Your instructions: The answer must reproduce all of the data below exactly and contain no images.

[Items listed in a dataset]
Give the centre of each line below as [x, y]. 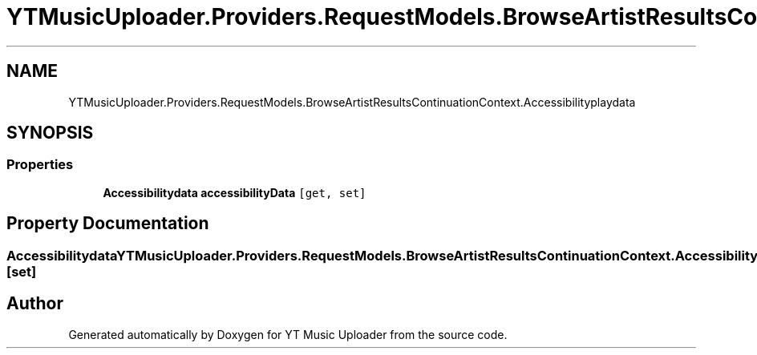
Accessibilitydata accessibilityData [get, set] [235, 192]
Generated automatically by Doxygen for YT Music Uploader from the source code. [288, 334]
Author [35, 304]
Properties [40, 165]
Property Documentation [108, 224]
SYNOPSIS [50, 133]
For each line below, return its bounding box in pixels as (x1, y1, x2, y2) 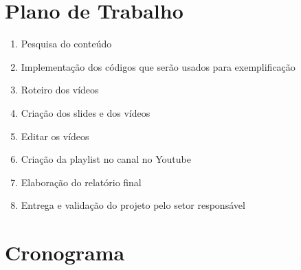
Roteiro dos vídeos (21, 82, 99, 97)
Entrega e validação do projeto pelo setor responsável (21, 198, 245, 212)
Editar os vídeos (21, 128, 89, 143)
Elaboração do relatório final (21, 175, 142, 189)
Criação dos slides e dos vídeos (21, 105, 150, 120)
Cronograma (5, 238, 125, 267)
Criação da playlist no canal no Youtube (21, 152, 191, 166)
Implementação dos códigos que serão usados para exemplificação (21, 59, 296, 74)
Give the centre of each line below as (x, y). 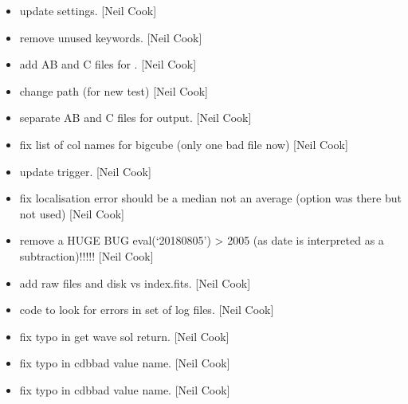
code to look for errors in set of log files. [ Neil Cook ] (147, 310)
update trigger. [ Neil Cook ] (85, 171)
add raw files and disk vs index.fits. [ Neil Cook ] (135, 282)
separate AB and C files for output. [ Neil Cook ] (135, 118)
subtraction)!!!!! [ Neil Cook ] (86, 255)
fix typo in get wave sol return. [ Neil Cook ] (124, 336)
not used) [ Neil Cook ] (72, 213)
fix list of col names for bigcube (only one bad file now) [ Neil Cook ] (184, 144)
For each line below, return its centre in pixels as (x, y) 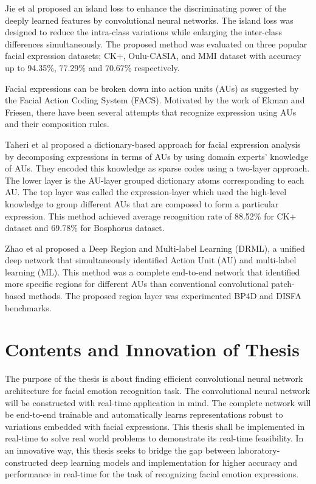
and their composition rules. (57, 124)
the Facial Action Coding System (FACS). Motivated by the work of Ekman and (155, 100)
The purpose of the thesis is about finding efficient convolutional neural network (154, 379)
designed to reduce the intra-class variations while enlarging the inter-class (144, 32)
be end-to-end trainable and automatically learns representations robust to (144, 414)
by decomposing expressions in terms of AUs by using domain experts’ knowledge (157, 156)
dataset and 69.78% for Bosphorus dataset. (85, 228)
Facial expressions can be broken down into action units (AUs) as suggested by (152, 88)
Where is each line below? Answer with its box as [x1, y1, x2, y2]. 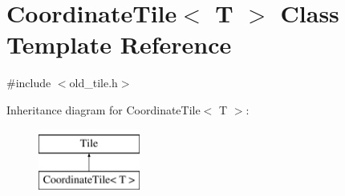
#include [6, 74, 51, 91]
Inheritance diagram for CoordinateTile [6, 101, 201, 118]
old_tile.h [69, 74, 118, 91]
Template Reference [6, 28, 232, 61]
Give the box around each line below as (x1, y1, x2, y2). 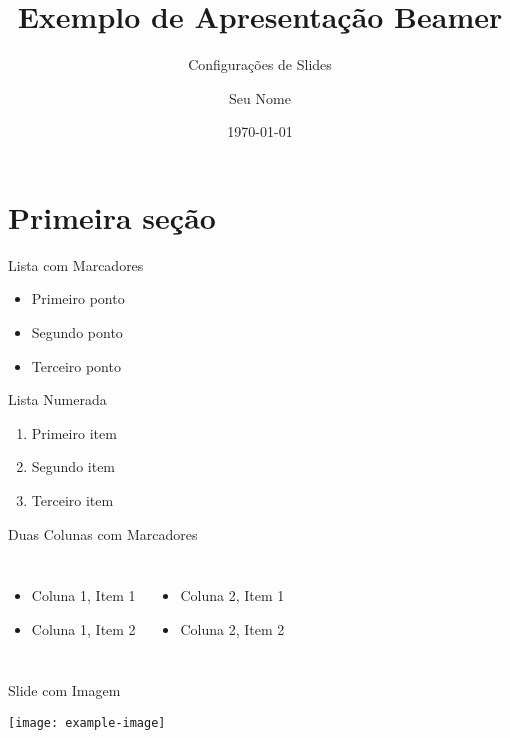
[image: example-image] (8, 715, 166, 730)
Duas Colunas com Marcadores (8, 523, 198, 544)
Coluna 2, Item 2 (180, 618, 285, 639)
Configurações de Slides (188, 54, 332, 75)
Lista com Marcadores (8, 254, 144, 275)
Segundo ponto (31, 322, 123, 343)
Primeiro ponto (31, 288, 125, 309)
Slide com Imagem (8, 680, 121, 701)
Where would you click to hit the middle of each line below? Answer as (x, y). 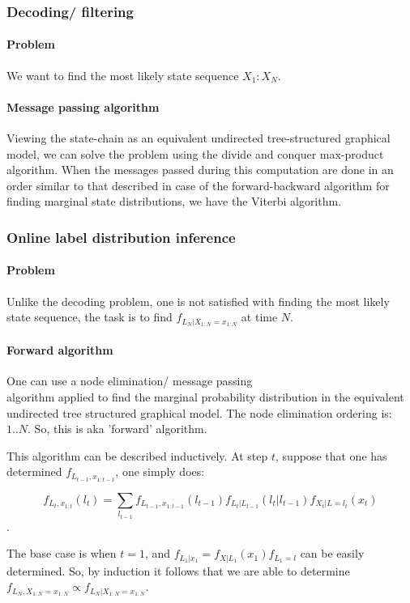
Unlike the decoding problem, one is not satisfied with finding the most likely (198, 301)
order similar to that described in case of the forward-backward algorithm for (198, 185)
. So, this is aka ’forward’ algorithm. (117, 429)
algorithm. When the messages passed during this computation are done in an (200, 170)
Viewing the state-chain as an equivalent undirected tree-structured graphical (199, 138)
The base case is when (62, 553)
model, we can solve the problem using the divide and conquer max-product (195, 153)
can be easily (332, 553)
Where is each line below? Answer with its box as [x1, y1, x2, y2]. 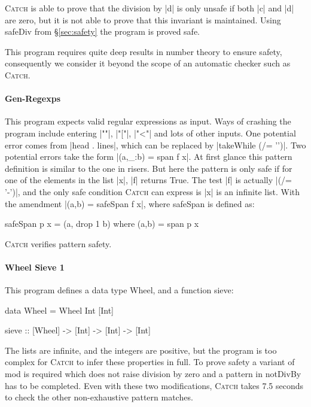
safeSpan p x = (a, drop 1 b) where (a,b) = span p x [5, 217, 199, 230]
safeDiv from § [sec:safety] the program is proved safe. [5, 25, 200, 38]
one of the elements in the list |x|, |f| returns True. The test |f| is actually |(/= [5, 174, 292, 186]
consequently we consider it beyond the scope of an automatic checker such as [5, 57, 291, 69]
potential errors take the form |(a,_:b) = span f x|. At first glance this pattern [5, 150, 292, 163]
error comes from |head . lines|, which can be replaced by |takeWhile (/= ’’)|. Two [5, 138, 306, 151]
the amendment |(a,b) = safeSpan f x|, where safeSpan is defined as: [5, 197, 255, 209]
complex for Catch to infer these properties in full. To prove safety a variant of [5, 356, 295, 368]
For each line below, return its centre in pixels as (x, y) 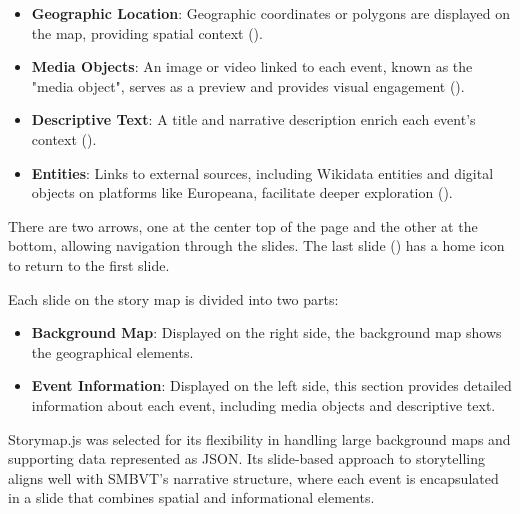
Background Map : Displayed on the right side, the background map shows (266, 332)
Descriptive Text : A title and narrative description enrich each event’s (253, 119)
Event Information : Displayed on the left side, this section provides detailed (271, 385)
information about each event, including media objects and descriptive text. (263, 404)
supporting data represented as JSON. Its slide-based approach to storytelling (246, 458)
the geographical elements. (112, 351)
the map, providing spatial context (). (147, 32)
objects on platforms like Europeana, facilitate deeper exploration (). (242, 192)
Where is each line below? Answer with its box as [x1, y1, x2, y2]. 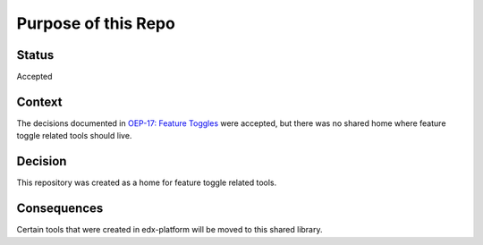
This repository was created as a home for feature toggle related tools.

Completed task:
Give the centre of each line below as [x, y]. 
Accessibilitydata accessibilityData [get, set] [235, 192]
Generated automatically by Doxygen for YT Music Uploader from the source code. [288, 334]
Author [35, 304]
Properties [40, 165]
Property Documentation [108, 224]
SYNOPSIS [50, 133]
For each line below, return its bounding box in pixels as (x1, y1, x2, y2) 
Roteiro dos vídeos (21, 82, 99, 97)
Entrega e validação do projeto pelo setor responsável (21, 198, 245, 212)
Editar os vídeos (21, 128, 89, 143)
Elaboração do relatório final (21, 175, 142, 189)
Criação dos slides e dos vídeos (21, 105, 150, 120)
Cronograma (5, 238, 125, 267)
Criação da playlist no canal no Youtube (21, 152, 191, 166)
Implementação dos códigos que serão usados para exemplificação (21, 59, 296, 74)
Give the centre of each line below as (x, y). 
code to look for errors in set of log files. [ Neil Cook ] (147, 310)
update trigger. [ Neil Cook ] (85, 171)
add raw files and disk vs index.fits. [ Neil Cook ] (135, 282)
separate AB and C files for output. [ Neil Cook ] (135, 118)
subtraction)!!!!! [ Neil Cook ] (86, 255)
fix typo in get wave sol return. [ Neil Cook ] (124, 336)
not used) [ Neil Cook ] (72, 213)
fix list of col names for bigcube (only one bad file now) [ Neil Cook ] (184, 144)
For each line below, return its centre in pixels as (x, y) 
and their composition rules. (57, 124)
the Facial Action Coding System (FACS). Motivated by the work of Ekman and (155, 100)
The purpose of the thesis is about finding efficient convolutional neural network (154, 379)
designed to reduce the intra-class variations while enlarging the inter-class (144, 32)
be end-to-end trainable and automatically learns representations robust to (144, 414)
by decomposing expressions in terms of AUs by using domain experts’ knowledge (157, 156)
dataset and 69.78% for Bosphorus dataset. (85, 228)
Facial expressions can be broken down into action units (AUs) as suggested by (152, 88)
Where is each line below? Answer with its box as [x1, y1, x2, y2]. 
#include [6, 74, 51, 91]
Inheritance diagram for CoordinateTile [6, 101, 201, 118]
old_tile.h [69, 74, 118, 91]
Template Reference [6, 28, 232, 61]
Give the box around each line below as (x1, y1, x2, y2). 
[image: example-image] (8, 715, 166, 730)
Duas Colunas com Marcadores (8, 523, 198, 544)
Coluna 2, Item 2 (180, 618, 285, 639)
Configurações de Slides (188, 54, 332, 75)
Lista com Marcadores (8, 254, 144, 275)
Segundo ponto (31, 322, 123, 343)
Primeiro ponto (31, 288, 125, 309)
Slide com Imagem (8, 680, 121, 701)
Where would you click to hit the middle of each line below? Answer as (x, y). 
Unlike the decoding problem, one is not satisfied with finding the most likely (198, 301)
order similar to that described in case of the forward-backward algorithm for (198, 185)
. So, this is aka ’forward’ algorithm. (117, 429)
algorithm. When the messages passed during this computation are done in an (200, 170)
Viewing the state-chain as an equivalent undirected tree-structured graphical (199, 138)
The base case is when (62, 553)
model, we can solve the problem using the divide and conquer max-product (195, 153)
can be easily (332, 553)
Where is each line below? Answer with its box as [x1, y1, x2, y2]. 
safeSpan p x = (a, drop 1 b) where (a,b) = span p x [5, 217, 199, 230]
safeDiv from § [sec:safety] the program is proved safe. [5, 25, 200, 38]
one of the elements in the list |x|, |f| returns True. The test |f| is actually |(/= [5, 174, 292, 186]
consequently we consider it beyond the scope of an automatic checker such as [5, 57, 291, 69]
potential errors take the form |(a,_:b) = span f x|. At first glance this pattern [5, 150, 292, 163]
error comes from |head . lines|, which can be replaced by |takeWhile (/= ’’)|. Two [5, 138, 306, 151]
the amendment |(a,b) = safeSpan f x|, where safeSpan is defined as: [5, 197, 255, 209]
complex for Catch to infer these properties in full. To prove safety a variant of [5, 356, 295, 368]
For each line below, return its centre in pixels as (x, y) 
Background Map : Displayed on the right side, the background map shows (266, 332)
Descriptive Text : A title and narrative description enrich each event’s (253, 119)
Event Information : Displayed on the left side, this section provides detailed (271, 385)
information about each event, including media objects and descriptive text. (263, 404)
supporting data represented as JSON. Its slide-based approach to storytelling (246, 458)
the geographical elements. (112, 351)
the map, providing spatial context (). (147, 32)
objects on platforms like Europeana, facilitate deeper exploration (). (242, 192)
Where is each line below? Answer with its box as [x1, y1, x2, y2]. 
This repository was created as a home for feature toggle related tools.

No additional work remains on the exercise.